Records supplied START

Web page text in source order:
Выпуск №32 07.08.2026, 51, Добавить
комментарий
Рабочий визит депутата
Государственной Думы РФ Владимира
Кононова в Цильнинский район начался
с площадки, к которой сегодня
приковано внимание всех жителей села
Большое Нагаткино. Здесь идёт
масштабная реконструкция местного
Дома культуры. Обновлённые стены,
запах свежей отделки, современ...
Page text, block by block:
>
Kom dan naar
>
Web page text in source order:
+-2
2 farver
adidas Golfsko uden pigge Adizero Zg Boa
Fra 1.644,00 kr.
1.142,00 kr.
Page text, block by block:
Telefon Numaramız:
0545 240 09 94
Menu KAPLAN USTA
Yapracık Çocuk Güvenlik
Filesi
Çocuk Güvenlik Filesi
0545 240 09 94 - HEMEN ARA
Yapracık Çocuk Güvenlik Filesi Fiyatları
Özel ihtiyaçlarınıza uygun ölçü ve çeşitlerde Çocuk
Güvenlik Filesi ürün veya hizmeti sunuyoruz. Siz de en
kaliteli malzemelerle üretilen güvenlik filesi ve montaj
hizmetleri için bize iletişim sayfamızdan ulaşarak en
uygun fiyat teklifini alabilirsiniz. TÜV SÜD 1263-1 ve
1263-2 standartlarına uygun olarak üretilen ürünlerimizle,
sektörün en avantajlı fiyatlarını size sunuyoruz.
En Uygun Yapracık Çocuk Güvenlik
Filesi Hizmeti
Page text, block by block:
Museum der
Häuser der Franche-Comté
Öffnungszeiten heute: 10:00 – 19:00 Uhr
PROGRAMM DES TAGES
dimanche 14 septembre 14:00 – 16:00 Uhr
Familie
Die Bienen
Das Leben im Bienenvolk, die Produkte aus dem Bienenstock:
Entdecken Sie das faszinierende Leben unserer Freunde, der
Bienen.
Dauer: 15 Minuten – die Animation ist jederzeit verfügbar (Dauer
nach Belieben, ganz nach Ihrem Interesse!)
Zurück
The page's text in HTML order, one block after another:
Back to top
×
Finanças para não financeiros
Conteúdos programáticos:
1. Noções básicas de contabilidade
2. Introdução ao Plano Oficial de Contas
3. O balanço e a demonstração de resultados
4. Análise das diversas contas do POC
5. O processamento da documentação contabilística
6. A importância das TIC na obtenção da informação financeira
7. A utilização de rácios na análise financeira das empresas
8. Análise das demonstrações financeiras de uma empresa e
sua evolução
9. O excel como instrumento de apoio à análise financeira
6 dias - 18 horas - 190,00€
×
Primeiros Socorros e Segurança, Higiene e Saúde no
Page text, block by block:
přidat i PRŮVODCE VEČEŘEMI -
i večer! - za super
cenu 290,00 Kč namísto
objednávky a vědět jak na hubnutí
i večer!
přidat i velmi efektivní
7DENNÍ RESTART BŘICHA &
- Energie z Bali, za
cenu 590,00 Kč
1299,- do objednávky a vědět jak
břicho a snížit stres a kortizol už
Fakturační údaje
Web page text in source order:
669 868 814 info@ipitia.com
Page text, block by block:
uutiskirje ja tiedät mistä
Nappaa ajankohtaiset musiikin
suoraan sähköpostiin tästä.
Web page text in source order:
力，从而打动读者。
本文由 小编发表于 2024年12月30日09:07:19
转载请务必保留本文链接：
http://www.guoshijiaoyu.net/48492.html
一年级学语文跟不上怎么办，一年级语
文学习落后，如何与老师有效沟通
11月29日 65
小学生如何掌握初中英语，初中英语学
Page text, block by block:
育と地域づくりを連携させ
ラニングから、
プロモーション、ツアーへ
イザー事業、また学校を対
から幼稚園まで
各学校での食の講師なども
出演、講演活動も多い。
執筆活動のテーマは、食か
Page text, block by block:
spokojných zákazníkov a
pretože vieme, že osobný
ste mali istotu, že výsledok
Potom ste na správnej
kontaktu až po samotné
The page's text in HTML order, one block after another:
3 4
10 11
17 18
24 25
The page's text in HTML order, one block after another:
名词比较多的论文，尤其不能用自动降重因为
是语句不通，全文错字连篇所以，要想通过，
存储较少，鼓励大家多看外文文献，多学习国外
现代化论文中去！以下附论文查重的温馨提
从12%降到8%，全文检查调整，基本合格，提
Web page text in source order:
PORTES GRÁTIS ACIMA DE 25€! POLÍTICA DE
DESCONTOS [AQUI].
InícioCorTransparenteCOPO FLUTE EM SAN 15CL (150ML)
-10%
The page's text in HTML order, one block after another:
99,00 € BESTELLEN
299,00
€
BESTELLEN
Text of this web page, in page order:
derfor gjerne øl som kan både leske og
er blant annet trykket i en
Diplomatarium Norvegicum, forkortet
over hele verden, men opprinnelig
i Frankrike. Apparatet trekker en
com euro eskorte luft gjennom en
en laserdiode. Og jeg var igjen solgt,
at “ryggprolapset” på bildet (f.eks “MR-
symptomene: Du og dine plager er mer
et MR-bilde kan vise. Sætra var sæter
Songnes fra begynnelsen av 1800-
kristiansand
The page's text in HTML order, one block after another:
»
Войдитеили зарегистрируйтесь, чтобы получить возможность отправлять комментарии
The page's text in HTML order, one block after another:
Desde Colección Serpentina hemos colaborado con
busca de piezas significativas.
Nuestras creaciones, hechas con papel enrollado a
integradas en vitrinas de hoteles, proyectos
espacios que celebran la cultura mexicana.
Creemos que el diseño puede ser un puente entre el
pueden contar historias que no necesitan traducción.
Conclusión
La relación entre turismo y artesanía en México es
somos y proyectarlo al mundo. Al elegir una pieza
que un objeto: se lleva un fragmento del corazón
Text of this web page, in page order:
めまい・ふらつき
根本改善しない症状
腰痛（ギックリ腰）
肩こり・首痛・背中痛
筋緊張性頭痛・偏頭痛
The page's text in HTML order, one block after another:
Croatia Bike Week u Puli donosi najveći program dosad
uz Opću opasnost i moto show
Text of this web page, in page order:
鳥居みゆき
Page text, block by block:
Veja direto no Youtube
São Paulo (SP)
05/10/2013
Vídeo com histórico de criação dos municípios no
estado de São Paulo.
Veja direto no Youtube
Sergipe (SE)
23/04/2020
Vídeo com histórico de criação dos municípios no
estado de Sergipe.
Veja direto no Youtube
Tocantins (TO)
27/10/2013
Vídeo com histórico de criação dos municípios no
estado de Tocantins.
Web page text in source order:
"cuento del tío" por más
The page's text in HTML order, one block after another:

Records supplied END

Brief: Each entry above needs to be duplicated exactly.

Answer space:
Web page text in source order:
Выпуск №32 07.08.2026, 51, Добавить
комментарий
Рабочий визит депутата
Государственной Думы РФ Владимира
Кононова в Цильнинский район начался
с площадки, к которой сегодня
приковано внимание всех жителей села
Большое Нагаткино. Здесь идёт
масштабная реконструкция местного
Дома культуры. Обновлённые стены,
запах свежей отделки, современ...
Page text, block by block:
>
Kom dan naar
>
Web page text in source order:
+-2
2 farver
adidas Golfsko uden pigge Adizero Zg Boa
Fra 1.644,00 kr.
1.142,00 kr.
Page text, block by block:
Telefon Numaramız:
0545 240 09 94
Menu KAPLAN USTA
Yapracık Çocuk Güvenlik
Filesi
Çocuk Güvenlik Filesi
0545 240 09 94 - HEMEN ARA
Yapracık Çocuk Güvenlik Filesi Fiyatları
Özel ihtiyaçlarınıza uygun ölçü ve çeşitlerde Çocuk
Güvenlik Filesi ürün veya hizmeti sunuyoruz. Siz de en
kaliteli malzemelerle üretilen güvenlik filesi ve montaj
hizmetleri için bize iletişim sayfamızdan ulaşarak en
uygun fiyat teklifini alabilirsiniz. TÜV SÜD 1263-1 ve
1263-2 standartlarına uygun olarak üretilen ürünlerimizle,
sektörün en avantajlı fiyatlarını size sunuyoruz.
En Uygun Yapracık Çocuk Güvenlik
Filesi Hizmeti
Page text, block by block:
Museum der
Häuser der Franche-Comté
Öffnungszeiten heute: 10:00 – 19:00 Uhr
PROGRAMM DES TAGES
dimanche 14 septembre 14:00 – 16:00 Uhr
Familie
Die Bienen
Das Leben im Bienenvolk, die Produkte aus dem Bienenstock:
Entdecken Sie das faszinierende Leben unserer Freunde, der
Bienen.
Dauer: 15 Minuten – die Animation ist jederzeit verfügbar (Dauer
nach Belieben, ganz nach Ihrem Interesse!)
Zurück
The page's text in HTML order, one block after another:
Back to top
×
Finanças para não financeiros
Conteúdos programáticos:
1. Noções básicas de contabilidade
2. Introdução ao Plano Oficial de Contas
3. O balanço e a demonstração de resultados
4. Análise das diversas contas do POC
5. O processamento da documentação contabilística
6. A importância das TIC na obtenção da informação financeira
7. A utilização de rácios na análise financeira das empresas
8. Análise das demonstrações financeiras de uma empresa e
sua evolução
9. O excel como instrumento de apoio à análise financeira
6 dias - 18 horas - 190,00€
×
Primeiros Socorros e Segurança, Higiene e Saúde no
Page text, block by block:
přidat i PRŮVODCE VEČEŘEMI -
i večer! - za super
cenu 290,00 Kč namísto
objednávky a vědět jak na hubnutí
i večer!
přidat i velmi efektivní
7DENNÍ RESTART BŘICHA &
- Energie z Bali, za
cenu 590,00 Kč
1299,- do objednávky a vědět jak
břicho a snížit stres a kortizol už
Fakturační údaje
Web page text in source order:
669 868 814 info@ipitia.com
Page text, block by block:
uutiskirje ja tiedät mistä
Nappaa ajankohtaiset musiikin
suoraan sähköpostiin tästä.
Web page text in source order:
力，从而打动读者。
本文由 小编发表于 2024年12月30日09:07:19
转载请务必保留本文链接：
http://www.guoshijiaoyu.net/48492.html
一年级学语文跟不上怎么办，一年级语
文学习落后，如何与老师有效沟通
11月29日 65
小学生如何掌握初中英语，初中英语学
Page text, block by block:
育と地域づくりを連携させ
ラニングから、
プロモーション、ツアーへ
イザー事業、また学校を対
から幼稚園まで
各学校での食の講師なども
出演、講演活動も多い。
執筆活動のテーマは、食か
Page text, block by block:
spokojných zákazníkov a
pretože vieme, že osobný
ste mali istotu, že výsledok
Potom ste na správnej
kontaktu až po samotné
The page's text in HTML order, one block after another:
3 4
10 11
17 18
24 25
The page's text in HTML order, one block after another:
名词比较多的论文，尤其不能用自动降重因为
是语句不通，全文错字连篇所以，要想通过，
存储较少，鼓励大家多看外文文献，多学习国外
现代化论文中去！以下附论文查重的温馨提
从12%降到8%，全文检查调整，基本合格，提
Web page text in source order:
PORTES GRÁTIS ACIMA DE 25€! POLÍTICA DE
DESCONTOS [AQUI].
InícioCorTransparenteCOPO FLUTE EM SAN 15CL (150ML)
-10%
The page's text in HTML order, one block after another:
99,00 € BESTELLEN
299,00
€
BESTELLEN
Text of this web page, in page order:
derfor gjerne øl som kan både leske og
er blant annet trykket i en
Diplomatarium Norvegicum, forkortet
over hele verden, men opprinnelig
i Frankrike. Apparatet trekker en
com euro eskorte luft gjennom en
en laserdiode. Og jeg var igjen solgt,
at “ryggprolapset” på bildet (f.eks “MR-
symptomene: Du og dine plager er mer
et MR-bilde kan vise. Sætra var sæter
Songnes fra begynnelsen av 1800-
kristiansand
The page's text in HTML order, one block after another:
»
Войдитеили зарегистрируйтесь, чтобы получить возможность отправлять комментарии
The page's text in HTML order, one block after another:
Desde Colección Serpentina hemos colaborado con
busca de piezas significativas.
Nuestras creaciones, hechas con papel enrollado a
integradas en vitrinas de hoteles, proyectos
espacios que celebran la cultura mexicana.
Creemos que el diseño puede ser un puente entre el
pueden contar historias que no necesitan traducción.
Conclusión
La relación entre turismo y artesanía en México es
somos y proyectarlo al mundo. Al elegir una pieza
que un objeto: se lleva un fragmento del corazón
Text of this web page, in page order:
めまい・ふらつき
根本改善しない症状
腰痛（ギックリ腰）
肩こり・首痛・背中痛
筋緊張性頭痛・偏頭痛
The page's text in HTML order, one block after another:
Croatia Bike Week u Puli donosi najveći program dosad
uz Opću opasnost i moto show
Text of this web page, in page order:
鳥居みゆき
Page text, block by block:
Veja direto no Youtube
São Paulo (SP)
05/10/2013
Vídeo com histórico de criação dos municípios no
estado de São Paulo.
Veja direto no Youtube
Sergipe (SE)
23/04/2020
Vídeo com histórico de criação dos municípios no
estado de Sergipe.
Veja direto no Youtube
Tocantins (TO)
27/10/2013
Vídeo com histórico de criação dos municípios no
estado de Tocantins.
Web page text in source order:
"cuento del tío" por más
The page's text in HTML order, one block after another:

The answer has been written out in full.